When an insolvent company goes into liquidation it’s accepted that not all creditors will get paid 100 cents in the dollar. However it often comes as a shock to creditors when the liquidator requires them to refund payments that had been made up to two years before the company was liquidated.

The liquidator of a company has an obligation under the Companies Act 1993 to fairly distribute the company’s assets to its creditors. In doing so the liquidator may choose to claw back payments which the company made from up to two years before the liquidation. The liquidator then makes those funds available to the general body of creditors. The payments that are clawed back are called ‘voidable transactions’.

Voidable transactions pose a significant risk for businesses that trade on a credit basis; the construction industry is a particularly good example. In the last six years following the 2008 property market collapse, there have been numerous liquidations of companies throughout the construction industry and, consequentially, many demands for repayment of transactions considered ‘voidable’.

It’s about fairness to all

The voidable transaction regime, as contained in ss292-296 of the Companies Act, operates on the assumption that a liquidated company trades while insolvent for some time before it’s placed into liquidation. It’s therefore considered fair that all parties who traded with the company during that period of insolvency bear an equal burden of having traded with an insolvent company. While a demand from a liquidator to refund a, usually long overdue, payment may not seem that fair when you receive it, the overall objective of the voidable transaction regime is not to penalise creditors but to achieve fairness to all. This fairness is achieved by, in the words of the Court of Appeal, “swell[ing] the pool of funds available to the company to be shared rateably amongst all creditors”1.

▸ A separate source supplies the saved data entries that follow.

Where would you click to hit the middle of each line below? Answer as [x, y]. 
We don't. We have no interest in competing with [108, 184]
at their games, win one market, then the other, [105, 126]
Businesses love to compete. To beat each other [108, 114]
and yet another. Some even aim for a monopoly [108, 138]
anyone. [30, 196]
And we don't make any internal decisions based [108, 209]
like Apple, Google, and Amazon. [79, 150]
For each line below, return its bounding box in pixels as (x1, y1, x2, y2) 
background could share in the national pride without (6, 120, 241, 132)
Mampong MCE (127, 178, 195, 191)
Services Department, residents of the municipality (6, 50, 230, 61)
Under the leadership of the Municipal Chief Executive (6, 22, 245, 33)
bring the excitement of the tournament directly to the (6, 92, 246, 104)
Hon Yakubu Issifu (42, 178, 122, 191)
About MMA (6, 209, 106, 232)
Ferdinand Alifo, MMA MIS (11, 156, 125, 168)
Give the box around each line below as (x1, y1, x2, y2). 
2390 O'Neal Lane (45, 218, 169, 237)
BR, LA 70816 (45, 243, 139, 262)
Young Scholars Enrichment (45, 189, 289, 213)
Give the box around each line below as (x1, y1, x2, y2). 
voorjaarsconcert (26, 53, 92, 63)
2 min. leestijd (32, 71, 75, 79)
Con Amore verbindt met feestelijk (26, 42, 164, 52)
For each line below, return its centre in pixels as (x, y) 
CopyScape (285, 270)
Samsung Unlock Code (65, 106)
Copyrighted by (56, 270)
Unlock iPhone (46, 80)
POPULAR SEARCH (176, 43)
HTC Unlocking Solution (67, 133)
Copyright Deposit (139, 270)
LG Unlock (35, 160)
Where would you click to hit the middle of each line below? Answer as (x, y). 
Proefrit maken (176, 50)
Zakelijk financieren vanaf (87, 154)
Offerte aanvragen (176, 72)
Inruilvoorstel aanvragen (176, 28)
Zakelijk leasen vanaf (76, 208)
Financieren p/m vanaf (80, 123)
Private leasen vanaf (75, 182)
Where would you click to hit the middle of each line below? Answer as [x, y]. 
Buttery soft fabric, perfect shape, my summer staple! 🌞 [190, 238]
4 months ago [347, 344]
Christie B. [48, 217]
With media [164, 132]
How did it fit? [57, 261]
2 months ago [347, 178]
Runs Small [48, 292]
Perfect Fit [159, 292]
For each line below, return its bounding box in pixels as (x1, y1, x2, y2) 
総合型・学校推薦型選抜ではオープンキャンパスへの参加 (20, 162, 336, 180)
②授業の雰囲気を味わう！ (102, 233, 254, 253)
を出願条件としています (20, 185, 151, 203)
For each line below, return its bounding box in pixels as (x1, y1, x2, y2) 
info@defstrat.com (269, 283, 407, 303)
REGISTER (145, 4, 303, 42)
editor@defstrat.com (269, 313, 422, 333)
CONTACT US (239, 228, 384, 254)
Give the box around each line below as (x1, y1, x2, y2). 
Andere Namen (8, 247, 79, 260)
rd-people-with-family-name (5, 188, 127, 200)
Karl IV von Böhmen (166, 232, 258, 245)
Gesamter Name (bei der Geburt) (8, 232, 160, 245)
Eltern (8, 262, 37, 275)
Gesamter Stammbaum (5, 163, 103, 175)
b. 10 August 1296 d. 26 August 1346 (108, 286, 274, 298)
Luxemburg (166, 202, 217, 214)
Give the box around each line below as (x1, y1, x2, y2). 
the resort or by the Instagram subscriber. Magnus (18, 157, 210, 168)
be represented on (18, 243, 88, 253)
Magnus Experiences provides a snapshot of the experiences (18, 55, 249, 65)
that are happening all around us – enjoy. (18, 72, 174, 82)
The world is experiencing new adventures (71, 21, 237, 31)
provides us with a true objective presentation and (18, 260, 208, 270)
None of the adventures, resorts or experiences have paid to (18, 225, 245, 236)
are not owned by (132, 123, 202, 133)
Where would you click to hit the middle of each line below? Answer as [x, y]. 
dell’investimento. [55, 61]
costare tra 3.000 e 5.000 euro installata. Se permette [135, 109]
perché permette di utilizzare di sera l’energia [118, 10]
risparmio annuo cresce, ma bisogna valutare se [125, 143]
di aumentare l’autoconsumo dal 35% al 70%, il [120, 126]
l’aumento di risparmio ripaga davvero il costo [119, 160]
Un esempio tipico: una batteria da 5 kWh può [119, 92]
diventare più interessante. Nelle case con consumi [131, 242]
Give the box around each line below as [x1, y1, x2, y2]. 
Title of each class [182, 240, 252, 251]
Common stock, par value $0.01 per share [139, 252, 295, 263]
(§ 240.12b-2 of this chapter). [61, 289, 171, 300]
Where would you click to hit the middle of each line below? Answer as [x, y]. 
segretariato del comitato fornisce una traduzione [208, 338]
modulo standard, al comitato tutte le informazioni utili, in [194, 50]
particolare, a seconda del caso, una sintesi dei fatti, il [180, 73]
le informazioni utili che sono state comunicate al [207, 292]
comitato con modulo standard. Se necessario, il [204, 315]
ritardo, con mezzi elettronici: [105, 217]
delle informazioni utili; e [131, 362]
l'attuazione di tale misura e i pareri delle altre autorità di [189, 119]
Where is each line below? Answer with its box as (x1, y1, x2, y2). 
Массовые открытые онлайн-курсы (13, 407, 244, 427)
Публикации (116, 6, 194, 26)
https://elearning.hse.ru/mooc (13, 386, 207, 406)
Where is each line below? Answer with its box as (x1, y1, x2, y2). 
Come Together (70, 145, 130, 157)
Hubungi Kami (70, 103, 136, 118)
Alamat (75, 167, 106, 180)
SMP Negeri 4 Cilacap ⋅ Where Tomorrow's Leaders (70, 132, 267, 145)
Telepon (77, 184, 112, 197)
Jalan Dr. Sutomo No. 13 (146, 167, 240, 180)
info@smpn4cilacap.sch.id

Transactions are considered voidable under s292 if two criteria are met. First, the payment must have been made when the company was unable to pay its debts. Second, the payment must allow the recipient to receive more than they would have received in the company’s liquidation. During the six months immediately preceding the start of the liquidation, the company is presumed unable to pay its due debts. In other words, the first criteria is presumed to be met. Outside this period the liquidator must show evidence that the company was unable to pay its bills. Whether a payment allows the recipient to obtain more in a liquidation than they would have otherwise received is a straight comparison between the amount the recipient actually received and the amount that the recipient would have as part of the general body of creditors in the liquidation, had the payment not been made.

Transaction perhaps not voidable?

Under s296(3) transactions are not voidable if the recipient can demonstrate all three of the following when they received payment: they acted in good faith, a reasonable person in their position would not have suspected that the company was (or would become) insolvent, and they gave value for the property or altered their position in the reasonably held belief that the payment was valid.

While there‘s no sure way to avoid having payments clawed back under the voidable transactions regime, the following may limit your exposure:

  • If you supply goods on credit, ensure that those goods are the subject of a security interest properly registered on the Personal Property Security Register, and
  • If you have any reason to suspect that a company is facing financial difficulties, insist that all future transactions are conducted on a cash on delivery basis.

 

It’s also important that you respond promptly to a demand for repayment of a voidable transaction. If you don’t file and serve an objection notice within the statutory period of 20 working days, it may result in the liquidator’s decision being unchallengeable2 and, by default, you will required to make the repayment.